In In the Estate of Gibbs, I made the following observations regarding the rebuttal of the presumption of revocation:[14]
The presumption of revocation is a presumption of fact which may be rebutted by appropriate evidence.[15] It is the applicant who carries the onus of rebutting the presumption.[16] Further, when determining if the presumption has been rebutted, the Court is “to consider the whole of the facts together, and draw what inference should be drawn from the totality of the evidence”.[17]
[14] In the Estate of Gibbs (2012) 114 SASR 182, [31].
[15] Whiteley v Clune (No 2); The Estate of Brett Whiteley (Unreported, Supreme Court of New South Wales, Powell J, 13 May 1993); see also, Colvin v Fraser (1829) 2 Hag Ecc 266; Welch v Phillips (1836) 1 Moo PC 299; In the Estate of Gerard Deceased (2007) 251 LSJS 176, [32].
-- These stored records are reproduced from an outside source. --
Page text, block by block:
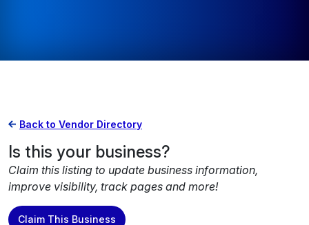
Back to Vendor Directory
Is this your business?
Claim this listing to update business information,
improve visibility, track pages and more!
Claim This Business

[16] Welch v Phillips (1836) 1 Moo PC 299, 302; In the Estate of Gerard Deceased (2007) 251 LSJS 176, [34]; see eg, Allan v Morrison [1900] AC 604.
[17] Gordon v Beere [1962] NZLR 257, 266.
Another factor which is commonly considered in determining whether the presumption of revocation has been rebutted is whether the will makes a careful and complete disposition of the testator’s property. Campbell J in Cahill v Rhodes, drawing on the earlier decisions in Sugden v Lord St Leonards[18] and Finch v Finch,[19] relevantly observed:[20]
What Sugden v Lord St Leonards, and Finch v Finch, show is that if a testator has made a Will which makes a careful and complete disposition of his property, and an examination of the circumstances relevant to the Deceased's testamentary intentions between the time of the making of that Will and the time of his death does not reveal anything which shows that the testator had any reason to revoke the Will by destroying it, the strength of the presumption is weakened to such an extent that it is overcome. This is no more than a particular application of how the factual presumption can be overcome by circumstantial evidence which shows, on the balance of probabilities, that, even though the Will is missing at the testator's death, it is more likely than not that the reason for it being missing is something other than that the testator destroyed it with the intention of revoking it.
[18] Sugden v Lord St Leonards (1876) LR 1 PD 154.
[19] Finch v Finch (1867) LR 1 PD 371.
[20] Cahill v Rhodes [2002] NSWSC 561, [68]; see also, Whiteley v Clune (No 2); The Estate of Brett Whiteley (Unreported, Supreme Court of New South Wales, Powell J, 13 May 1993).
In the present case, the propounded document does not make a complete disposition of the testator’s property. The will makes a gift of $1,000.00 to the Port Adelaide Football Club, but does not provide any disposition of the residuary estate.
However, other factors weigh in favour of rebutting the presumption of revocation. In her conversations with Mr and Mrs Steer, the deceased clearly expressed a belief that she had a valid will that provided for a gift of $1,000.00 to the Port Adelaide Football Club. If the deceased had intended to revoke the will, it is unlikely that she would have done so without informing Mrs Steer, her daughter.
For these reasons, I am satisfied that it is appropriate to make an order that the propounded document be admitted to probate and that a grant of probate be made to the applicants. It is to be noted that a grant of probate of the propounded document will give rise to a partial intestacy as to the residuary estate.